# Shock Absorbers



## Trudy (Aug 20, 2010)

Hi All
Being new to the forum, I hope I am doing this correctly, but I am asking for some advice.

Being a girly, don't know much about cars (!), so hope you can help....

I have just had my 2006 X Trail serviced, and they have said that the back passenger shock is leaking and needs replacing.

They have advised that therefore both of the rear shocks are replaced as it is better to have them both the same age.

The quote comes in at £755.00 fitted, and I nearly fell of the chair!

I have therefore investigated getting the shocks and getting a garage to fit them. This is much cheaper, but I am worried that perhaps they will not be as good quality as the Nissan ones.

Also, Nissan quoted a different price for the rear passenger to the rear driver, but the shop quoting for the cheaper ones have said there is no difference in price, and this has got me asking that perhaps they are not the right ones, or is there a reason why they should be different prices???

Can anyone help??

Thank you and looking forward to hearing from someone.

Trudy


----------



## ajtg1952 (Aug 18, 2010)

Hello Trudy, I'm new as well. I just picked up my X Trail yesterday so I am no expert.

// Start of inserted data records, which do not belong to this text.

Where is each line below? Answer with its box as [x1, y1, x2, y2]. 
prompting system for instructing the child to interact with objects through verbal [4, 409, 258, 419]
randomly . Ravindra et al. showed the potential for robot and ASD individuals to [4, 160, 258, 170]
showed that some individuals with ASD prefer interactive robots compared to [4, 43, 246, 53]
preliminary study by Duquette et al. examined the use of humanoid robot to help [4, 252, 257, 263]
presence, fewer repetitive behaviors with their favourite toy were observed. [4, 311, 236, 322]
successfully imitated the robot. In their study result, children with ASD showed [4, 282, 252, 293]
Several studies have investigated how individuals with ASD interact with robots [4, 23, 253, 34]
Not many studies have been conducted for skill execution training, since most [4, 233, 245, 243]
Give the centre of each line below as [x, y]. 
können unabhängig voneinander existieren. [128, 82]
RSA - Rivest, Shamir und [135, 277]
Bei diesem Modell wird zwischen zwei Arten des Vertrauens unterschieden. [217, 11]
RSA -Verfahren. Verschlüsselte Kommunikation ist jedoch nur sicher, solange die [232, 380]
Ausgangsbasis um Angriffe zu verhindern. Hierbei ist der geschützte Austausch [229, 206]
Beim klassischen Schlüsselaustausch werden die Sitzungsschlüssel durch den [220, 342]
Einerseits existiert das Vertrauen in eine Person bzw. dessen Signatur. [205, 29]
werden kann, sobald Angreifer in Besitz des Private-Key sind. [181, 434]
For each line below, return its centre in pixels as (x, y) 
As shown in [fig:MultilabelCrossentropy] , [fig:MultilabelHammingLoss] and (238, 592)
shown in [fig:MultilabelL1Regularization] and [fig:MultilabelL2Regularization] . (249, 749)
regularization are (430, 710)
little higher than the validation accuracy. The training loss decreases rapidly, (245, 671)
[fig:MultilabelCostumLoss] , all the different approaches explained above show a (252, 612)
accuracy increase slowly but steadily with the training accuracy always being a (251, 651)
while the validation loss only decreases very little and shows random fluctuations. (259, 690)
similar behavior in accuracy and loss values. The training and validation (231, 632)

However, I have looked at the back shock absorbers and they both look exactly the same. Are you sure you have not been quoted for shocks and springs. That seems a very high quote.

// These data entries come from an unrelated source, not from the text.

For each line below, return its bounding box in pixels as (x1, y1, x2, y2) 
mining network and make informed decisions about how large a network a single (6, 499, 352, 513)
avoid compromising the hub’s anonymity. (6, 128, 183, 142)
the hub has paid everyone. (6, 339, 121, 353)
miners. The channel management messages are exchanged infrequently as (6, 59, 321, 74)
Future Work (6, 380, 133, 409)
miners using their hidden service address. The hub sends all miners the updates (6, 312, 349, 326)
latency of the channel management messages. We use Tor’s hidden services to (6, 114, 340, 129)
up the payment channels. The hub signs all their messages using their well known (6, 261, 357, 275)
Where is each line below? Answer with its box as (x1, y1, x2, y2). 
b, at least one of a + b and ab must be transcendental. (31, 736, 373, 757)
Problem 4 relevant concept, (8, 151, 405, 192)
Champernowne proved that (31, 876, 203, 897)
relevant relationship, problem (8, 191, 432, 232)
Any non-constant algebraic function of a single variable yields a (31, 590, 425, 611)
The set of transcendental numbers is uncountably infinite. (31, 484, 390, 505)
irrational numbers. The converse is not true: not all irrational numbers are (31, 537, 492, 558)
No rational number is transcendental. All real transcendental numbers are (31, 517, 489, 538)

I would go to a local garage and get them done. Pick one that you've been recommended so you can trust them. Ask them to quote for genuine Nissan parts and also generic parts and get an explanation as to where they have come from and ask what guarantee they come with. Most shock absorbers are pretty standard. If you don't do a lot of off road driving then I am sure you will be OK.


----------



## tbk (Dec 29, 2008)

Seems high to me too. You should ask for a break down of parts and labour, then repost. Then we can see what portion of the quote seems high. Shocks are often about 100, labour should be about an hour per side. 2 hours and two shocks should be closer to 400.


----------